ETFs Are in Higher Demand from Insurers
Buyers of the funds triple in number, although these securities are still a small part of carriers’ portfolios, study says.
Insurance companies, which historically favor bonds, have inched up their use of exchange-traded funds, which trade like stocks. The number of insurers investing in ETFs has more than tripled through 2017, to 612, according to consulting firm Greenwich Associates. That’s 62% of all insurance carriers.
At yearend 2017, US insurance companies had $27.2 billion invested in ETFs, a 37% increase from 2016, according to the study, done for State Street Global Advisors, a major ETF issuer (it launched the first one in 1993). To be sure, this is less than 1% of all insurance assets.
Some two-thirds of insurance assets are in bonds, which insurers prefer because of fixed income’s lower volatility and steady income stream from interest. Bonds’ maturities are customarily matched to clients’ ages and other actuarial criteria, with the aim of best being able to pay out when policyholders or their beneficiaries file claims.
Aiding the rise in insurer ETF usage is the National Association of Insurance Commissioners decision in April 2017 to change the accounting valuation method of bond ETFs that the carriers hold. Before, fixed-income ETFs were valued by their price, which can fluctuate substantially on the stock exchanges where they trade. Now, the industry’s chief regulatory body ruled, these ETFs can be valued by the underlying bonds in their portfolios.
The study found that, of the almost 40% of insurers that don’t invest in ETFs, most avoid them because of state laws or internal company guidelines prohibiting such investments. Their stock-like nature likely is the underlying reason.

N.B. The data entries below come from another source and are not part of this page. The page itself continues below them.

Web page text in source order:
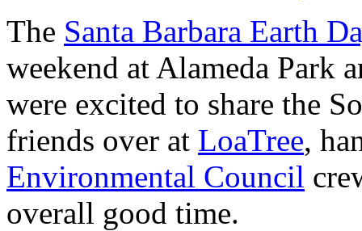
The Santa Barbara Earth
weekend at Alameda Park
were excited to share the
friends over at LoaTree,
Environmental Council
overall good time.

The second-biggest reason for shunning ETFs also has to do with returns: These insurers don’t think ETFs will help them beat market benchmarks. That’s no surprise, since ETFs generally track market indexes.

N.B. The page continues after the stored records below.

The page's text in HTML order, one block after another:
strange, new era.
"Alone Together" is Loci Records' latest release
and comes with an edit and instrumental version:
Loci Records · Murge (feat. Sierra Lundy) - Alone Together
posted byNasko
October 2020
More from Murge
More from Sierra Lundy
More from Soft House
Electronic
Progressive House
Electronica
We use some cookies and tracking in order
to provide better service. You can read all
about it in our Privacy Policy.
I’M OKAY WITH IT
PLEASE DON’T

Among non-users, though, some 82% said they would reconsider in the future.
Of the insurance outfits that do use ETFs, the attraction ranges from their low cost (as primarily index-based products, they don’t need a lot of expensive analysts and traders to function) and elimination of “cash friction.”
This is where an investor sells an asset and parks the cash waiting to buy something else with it. Cash doesn’t pay a lot of interest. Presumably, owning an index-linked vehicle, like an ETF, which contains many securities, lowers the need to be trading individual stocks, bonds, and other assets.
The study found that ETF investment was almost evenly split between life (42%) and property-casualty companies (38%), with health and reinsurance insurers making up the rest. There was also a fairly even ownership split among small (less than $5 billion in assets), medium ($5 billion to $50 billion), and large (above $50 billion) insurance companies.